Addressing Politics Poetically: Izhar Patkin at the Jewish Museum
Izhar Patkin: The Messiah’s glAss at the Jewish Museum
September 14 to November 11, 2012
1109 Fifth Avenue at 92nd Street
New York City, 212-423-3200
Izhar Patkin explores history, memory and personal and collective reinvention in his powerful, fluid, illusionistic panorama, You Tell Us What to Do Act III at the Jewish Museum, the centerpiece of a show titled “The Messiah’s GlAss.” Painted tulle veils are embellished with haunting imagery, draped curtains that cinematically depict powerful stills drawn from’ the artist’sbackground.
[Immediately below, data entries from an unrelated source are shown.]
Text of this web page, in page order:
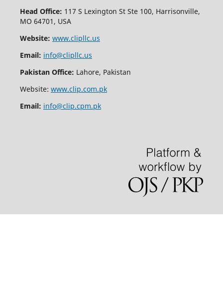
Head Office: 117 S Lexington St Ste 100, Harrisonville,
MO 64701, USA
Website: www.clipllc.us
Email: info@clipllc.us
Pakistan Office: Lahore, Pakistan
Website: www.clip.com.pk
Email: info@clip.cpm.pk
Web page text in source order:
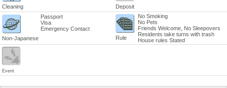
Cleaning Deposit
Non-Japanese
Passport
Visa
Emergency Contact
Rule
No Smoking
No Pets
Friends Welcome, No Sleepovers
Residents take turns with trash
House rules Stated
Event

Israeli-born, Patkin has called New York home since the 1970s when he first came to prominence with his famous “Black Paintings.” Known for his monumental pieces, Patkin purposely kept a low profile since the closing of his gallery, Holly Solomon, although his work is now exhibited extensively throughout the world. In 2013 MASS MoCA will show the mid-career survey currently at the Tel Aviv Museum of Art.His portrayal of the exotic Bauhaus-Orientalist synagogue built by his grandfather is juxtaposed with a burning ship, the Atalena (manned by Irgun fighters, the Atalena was famously destroyed in 1948 by their mainstream rivals in what would become Israel’s military). Theodore Herzl, the founder of modern Zionism, looks very Freudian at a formal European table that contrasts with an adjacent, romanticized desert landscape peopled with Arabs in traditional costume. An ominous translucent red cloud floats an undulating, vacant beachfront. The bleached-out palette of turquoise, crimson, gray and ochre catenates the ethereal imagery. Patkin explains, “For me, the curtain is a canvas. It’s not meant to be a curtain over a window. It’s meant to occupy the space of painting.”
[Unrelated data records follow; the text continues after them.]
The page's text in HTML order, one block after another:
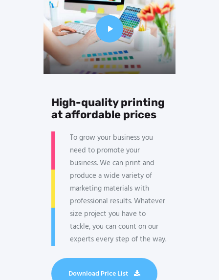
High-quality printing
at affordable prices
To grow your business you
need to promote your
business. We can print and
produce a wide variety of
marketing materials with
professional results. Whatever
size project you have to
tackle, you can count on our
experts every step of the way.
Download Price List
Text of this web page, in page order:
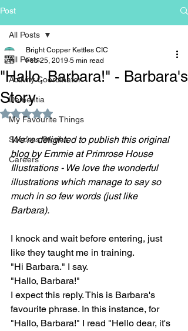
Post
All Posts
Activity Coordinator
Dementia
My Favourite Things
Success Stories
Careers
All Posts
"Hallo, Barbara!" - Barbara's
Story
Bright Copper Kettles CIC
Feb 25, 2019 5 min read
Rated NaN out of 5 stars.
We're delighted to publish this original
blog by Emmie at Primrose House
Illustrations - We love the wonderful
illustrations which manage to say so
much in so few words (just like
Barbara).
I knock and wait before entering, just
like they taught me in training.
"Hi Barbara." I say.
"Hallo, Barbara!"
I expect this reply. This is Barbara's
favourite phrase. In this instance, for
"Hallo, Barbara!" I read "Hello dear, it's

“The Messiah’s glAss”, an elaborate clear twelve-foot high glass sculpture, five years in the making, is the crystalline heart of this show. In an allusion to biblical references to the Messiah returning as a lowly ass, Patkin creates a flat tabletop, replete with hooved legs, translucent testicles and a serrated tail, reminiscent of a sativa leaf. Similar to the palanquin that transported the Ark of the Covenant, the table holds a handsome decapitated donkey’s head, crowned with a diadem of donkey ears. The crown gracefully echoes the classical laurel wreath, or perhaps a traditional Torah ornament. The alchemy of figuration mixed with fantasy adds to the sculpture’s potency.
Patkin has said this piece addresses the subjugation of secular Israel by orthodox Jewish fundamentalism. The title refers to the parable of the secular Jew who created the state of Israel, later to be ridden by the religious Jew. Patkin’s exhibition is as brave as it is beautiful, addressing politics poetically, without overt provocation. It is fitting that “the Messiah’s glAss” debuted the week of 9/11, and hopefully its eloquent message of tolerance will be embraced in the midst of the Jewish holiday season.